Messagepar anarced » Mercredi 27 Jan 2010 20:39

Il y a des dictionnaires. "Anarchie" est un mot polysémique, l'enseignant n'en a décrit qu'un aspect qu'il ne s'agit pas, à mon avis, de rejeter mais de compléter.
De toute façon, il faut toujours rester critique face à l'enseignement qu'on nous propose.
Mais pour revenir au chaos, on peut rappeler le programme annoncé par l'OCDE dans un rapport en 1996:

« [...] Si l’on diminue les dépenses de fonctionnement, il faut veiller à ne pas diminuer la quantité de service, quitte à ce que la qualité baisse. On peut réduire, par exemple, les crédits de fonctionnement aux écoles ou aux universités, mais il serait dangereux de restreindre le nombre d’élèves ou d’étudiants.
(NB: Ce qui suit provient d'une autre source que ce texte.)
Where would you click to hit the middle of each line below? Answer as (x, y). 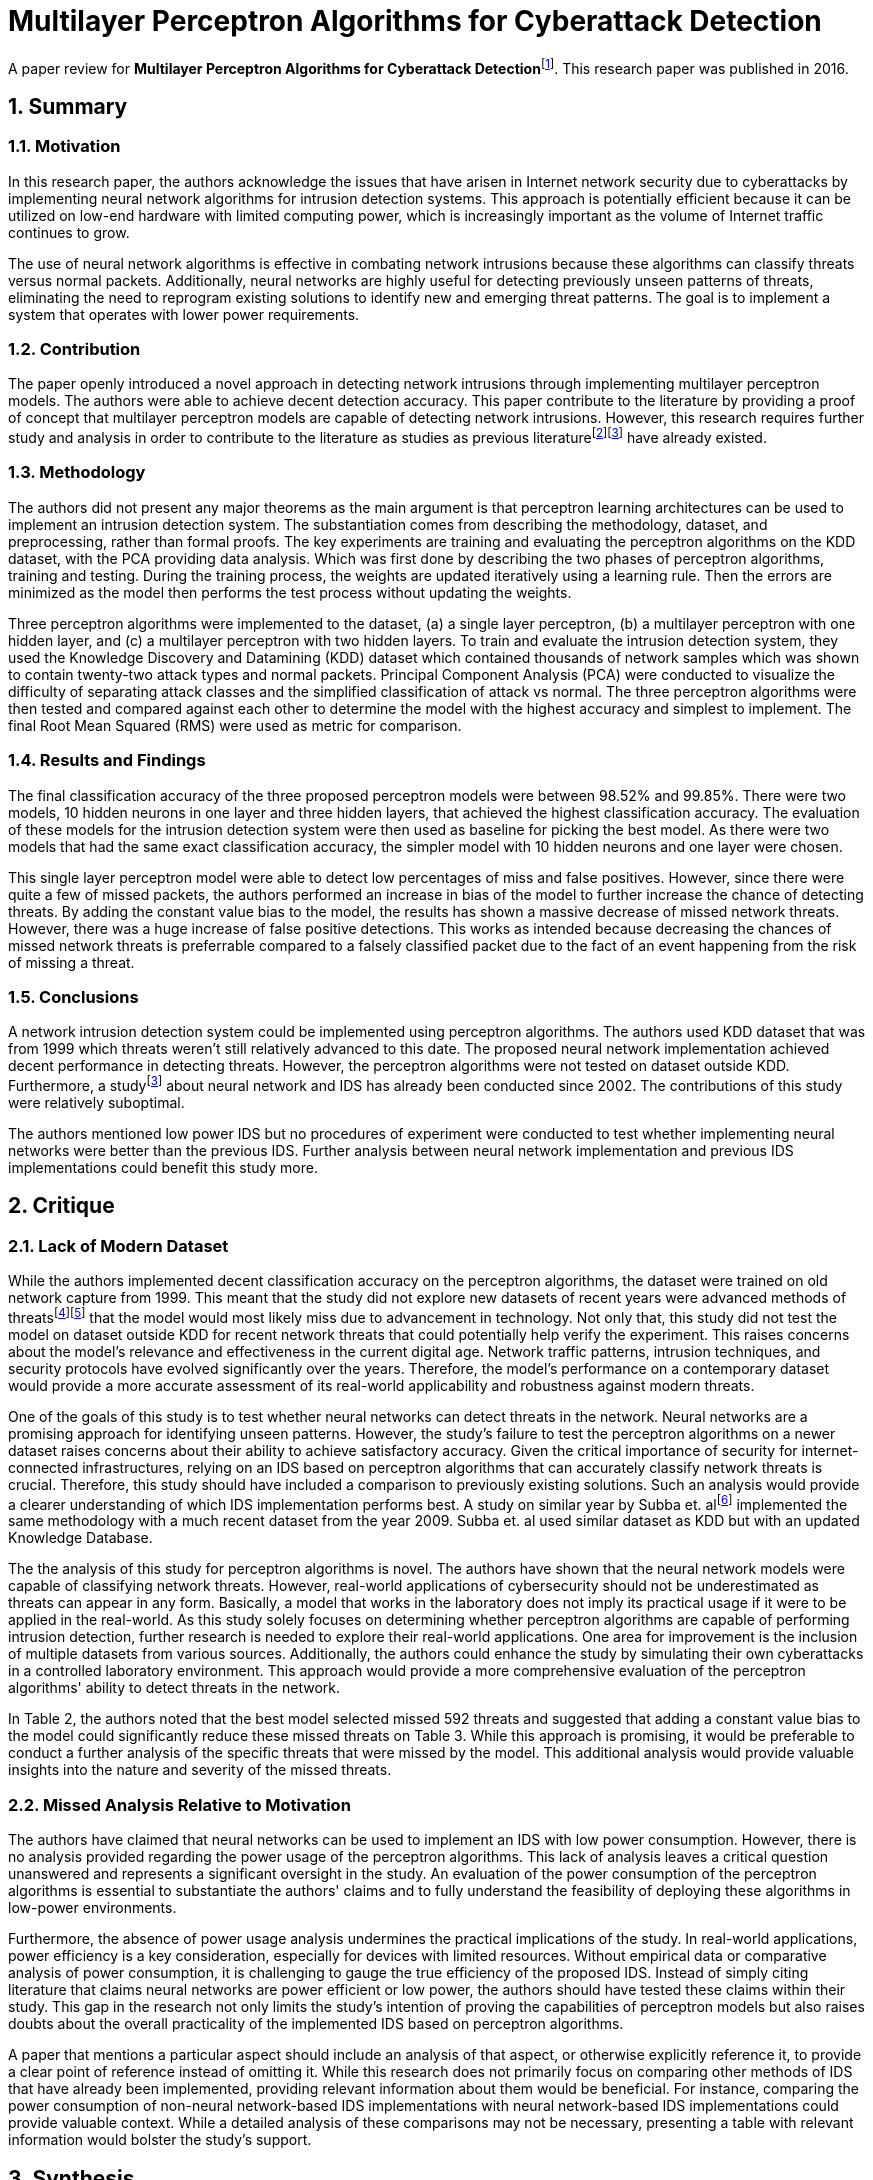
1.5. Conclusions (73, 996)
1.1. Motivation (64, 146)
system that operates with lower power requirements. (184, 314)
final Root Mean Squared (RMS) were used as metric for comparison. (235, 725)
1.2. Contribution (74, 349)
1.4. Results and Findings (107, 760)
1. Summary (68, 106)
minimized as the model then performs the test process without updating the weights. (290, 592)
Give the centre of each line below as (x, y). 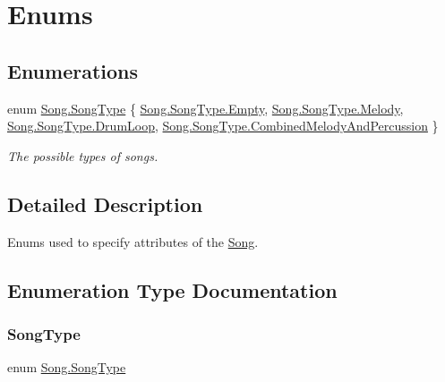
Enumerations (73, 70)
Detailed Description (105, 204)
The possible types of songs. (83, 155)
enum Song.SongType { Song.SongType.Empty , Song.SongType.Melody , (205, 108)
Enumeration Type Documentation (172, 289)
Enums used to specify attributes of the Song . (133, 241)
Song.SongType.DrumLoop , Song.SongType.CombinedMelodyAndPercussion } (223, 126)
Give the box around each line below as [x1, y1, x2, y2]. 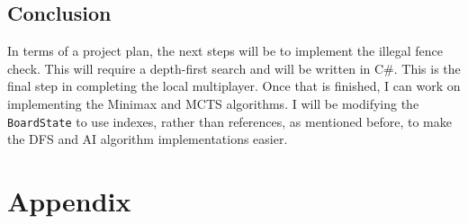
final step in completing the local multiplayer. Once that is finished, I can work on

Les familles réagiront violemment à un refus d’inscription de leurs enfants, mais non à une baisse graduelle de la qualité de l’enseignement et l’école peut progressivement et ponctuellement obtenir une contribution des familles, ou supprimer telle activité. Cela se fait au coup par coup, dans une école mais non dans l’établissement voisin, de telle sorte que l’on évite un mécontentement général de la population. »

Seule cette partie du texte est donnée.